Chinese lawmakers passed a historic decision allowing all couples to have two children from January 1, ending its over three and half decades old policy that prevented over 400 million births in the country.

“The state advocates that one couple shall be allowed to have two children,” the state-run Xinhua news agency quoted the newly revised Law on Population and Family Planning as saying.

The law was passed by the 159-member National People’s Congress Standing Committee, the top organ of China’s parliament.

The NPC approval was a formality as the ruling Communist Party of China (CPC) headed by President Xi Jinping has approved it earlier as China, world’s most populous country with 1.37 billion people, faced grim demographic crisis under which China is expected to face severe labour shortages due to rapid increase in ageing population.

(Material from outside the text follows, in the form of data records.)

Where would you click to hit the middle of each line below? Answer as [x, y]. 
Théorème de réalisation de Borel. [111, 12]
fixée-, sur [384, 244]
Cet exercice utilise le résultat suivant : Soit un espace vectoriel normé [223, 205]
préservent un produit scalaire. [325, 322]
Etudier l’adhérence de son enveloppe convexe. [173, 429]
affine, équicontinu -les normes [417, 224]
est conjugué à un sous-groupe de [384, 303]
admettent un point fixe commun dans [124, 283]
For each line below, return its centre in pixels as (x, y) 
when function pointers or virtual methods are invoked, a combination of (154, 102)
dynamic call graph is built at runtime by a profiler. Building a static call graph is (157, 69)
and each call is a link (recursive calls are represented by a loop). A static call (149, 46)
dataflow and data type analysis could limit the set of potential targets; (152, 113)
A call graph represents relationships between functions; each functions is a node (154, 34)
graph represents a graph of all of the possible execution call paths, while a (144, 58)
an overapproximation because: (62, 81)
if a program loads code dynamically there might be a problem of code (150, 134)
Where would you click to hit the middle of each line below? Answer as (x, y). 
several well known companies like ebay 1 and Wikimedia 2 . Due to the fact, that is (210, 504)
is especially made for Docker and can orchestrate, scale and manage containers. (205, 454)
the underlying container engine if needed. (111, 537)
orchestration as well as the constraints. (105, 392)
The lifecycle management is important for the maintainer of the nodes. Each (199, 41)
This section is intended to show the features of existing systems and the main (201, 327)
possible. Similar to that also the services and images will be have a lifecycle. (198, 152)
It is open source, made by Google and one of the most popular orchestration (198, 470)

Despite massive publicity to the lifting of the one child policy being implemented since 1978, the two child rule has evoked less enthusiasm with official surveys indicating that people were not keen to have second child due to heavy costs involved in bringing up another child.

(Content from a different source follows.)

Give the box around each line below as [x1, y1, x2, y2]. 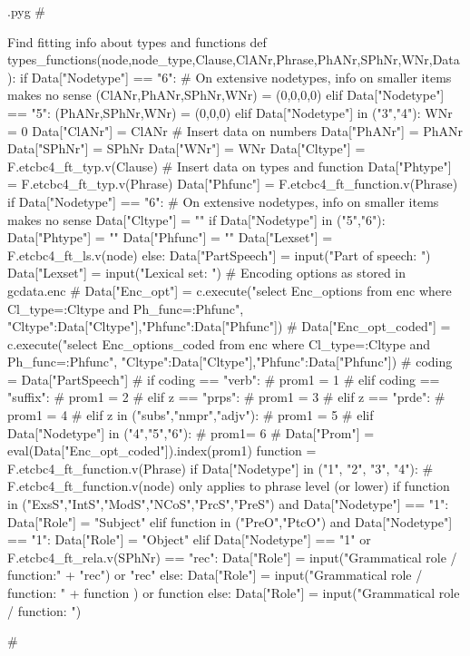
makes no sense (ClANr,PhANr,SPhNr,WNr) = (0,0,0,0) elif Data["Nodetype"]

According to the latest figures, the number of people aged 60 or over in China has reached 212 million at the end of 2014, accounting for 15.5 per cent of the country’s population, with the number of disabled elderly people approaching 40 million.

The United Nations has predicted that people over age 65 will account for 18 per cent of China’s population by 2030, double the number in 2011 which will have a negative bearing on China’s labour availability.

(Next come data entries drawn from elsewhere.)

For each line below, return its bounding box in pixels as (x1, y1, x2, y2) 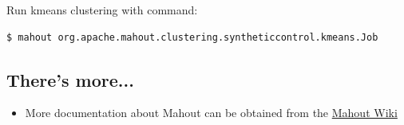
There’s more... (6, 67, 134, 92)
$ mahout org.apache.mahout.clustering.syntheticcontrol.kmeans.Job (6, 31, 378, 43)
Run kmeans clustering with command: (6, 2, 198, 18)
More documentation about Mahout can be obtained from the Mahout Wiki (25, 104, 398, 121)
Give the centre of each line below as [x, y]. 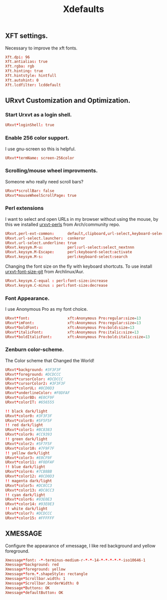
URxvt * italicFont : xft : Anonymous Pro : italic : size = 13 [72, 332]
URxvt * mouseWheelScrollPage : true [41, 195]
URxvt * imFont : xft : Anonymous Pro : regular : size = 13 [73, 323]
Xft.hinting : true [24, 71]
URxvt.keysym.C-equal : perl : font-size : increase [56, 281]
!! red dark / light [24, 425]
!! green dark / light [27, 439]
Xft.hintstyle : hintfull [31, 76]

By 2050, China is expected to have nearly 500 million people over 60, exceeding the population of the US.

The ageing population has brought greater demand for elderly care services.

According to a report published by Price waterhouse Coopers earlier this month, Chinese people will spend over USD 1.54 trillion from 2016 to 2020 on elderly care, increasing 17 per cent per year.

economic times

11 Comments on "China officially ends one child policy"

  1. makati1 on Sun, 27th Dec 2015 7:26 pm 

    …and most are choosing to only have one child anyway because of the cost of raising a child in today’s world. At least they now have the option.

    Then the article devolves into Imperial propaganda and fuzzy numbers.

    Lets see, 5 years, times $505 Billion (US Medicare and Medicaid annual cost) = $3+ Trillion outlay by the US for elderly care with 1/4 the population in the next 5 years. 2016-2020.

    Another negative article on big, bad China, brought to you by the Imperial Propaganda Department.

    Look in the mirror, Americans. You have a worse problem, now.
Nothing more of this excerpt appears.